Mikhail Bulgakov
Mikhail Afanasyevich Bulgakov was a Russian writer, playwright, theater director, and actor. He was the author of novellas, short stories, feuilletons, plays, dramatizations, screenplays, and opera librettos.
Mikhail Bulgakov was born into the family of Afanasy Ivanovich Bulgakov, an associate professor at the Kiev Theological Academy, and his wife Varvara Mikhailovna. There were seven children in the family. In 1909, Mikhail Bulgakov graduated from the First Kiev Gymnasium and entered the medical faculty of Kiev University. On October 31, 1916, he received a diploma confirming him “to the degree of physician with distinction with all the rights and privileges assigned by the laws of the Russian Empire to this degree.”

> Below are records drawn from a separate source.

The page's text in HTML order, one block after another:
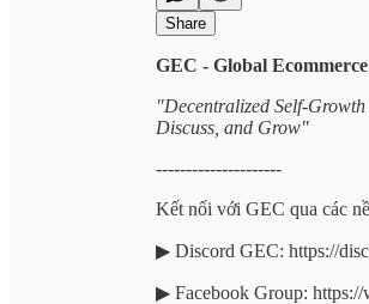
Share
GEC - Global
"Decentralized Self-
Discuss, and Grow"
---------------------
Kết nối với GEC qua các
▶︎ Discord GEC: https://
▶︎ Facebook Group: https://
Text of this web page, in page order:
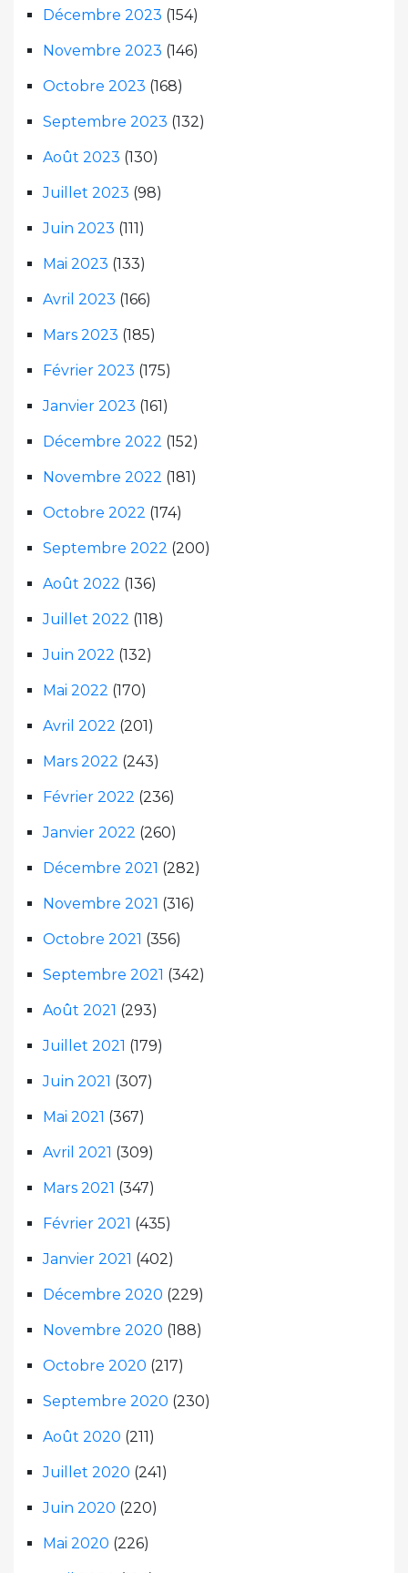
Décembre 2023 (154)
Novembre 2023 (146)
Octobre 2023 (168)
Septembre 2023 (132)
Août 2023 (130)
Juillet 2023 (98)
Juin 2023 (111)
Mai 2023 (133)
Avril 2023 (166)
Mars 2023 (185)
Février 2023 (175)
Janvier 2023 (161)
Décembre 2022 (152)
Novembre 2022 (181)
Octobre 2022 (174)
Septembre 2022 (200)
Août 2022 (136)
Juillet 2022 (118)
Juin 2022 (132)
Mai 2022 (170)
Avril 2022 (201)
Mars 2022 (243)
Février 2022 (236)
Janvier 2022 (260)
Décembre 2021 (282)
Novembre 2021 (316)
Octobre 2021 (356)
Septembre 2021 (342)
Août 2021 (293)
Juillet 2021 (179)
Juin 2021 (307)
Mai 2021 (367)
Avril 2021 (309)
Mars 2021 (347)
Février 2021 (435)
Janvier 2021 (402)
Décembre 2020 (229)
Novembre 2020 (188)
Octobre 2020 (217)
Septembre 2020 (230)
Août 2020 (211)
Juillet 2020 (241)
Juin 2020 (220)
Mai 2020 (226)

In 1913, M. Bulgakov entered his first marriage, to Tatyana Lappa. Their financial difficulties began on the very day of the wedding. According to Tatyana’s recollections, this is clearly evident: “Of course I had no veil, and no wedding dress either — I had somehow spent all the money my father had sent. Mother came for the church wedding and was horrified. I had a linen pleated skirt, and mother bought a blouse. Father Alexander officiated at the wedding. ...For some reason, everyone laughed terribly under the crowns. We went home after the church in a carriage. There were few guests at the wedding dinner. I remember there were many flowers, especially daffodils...”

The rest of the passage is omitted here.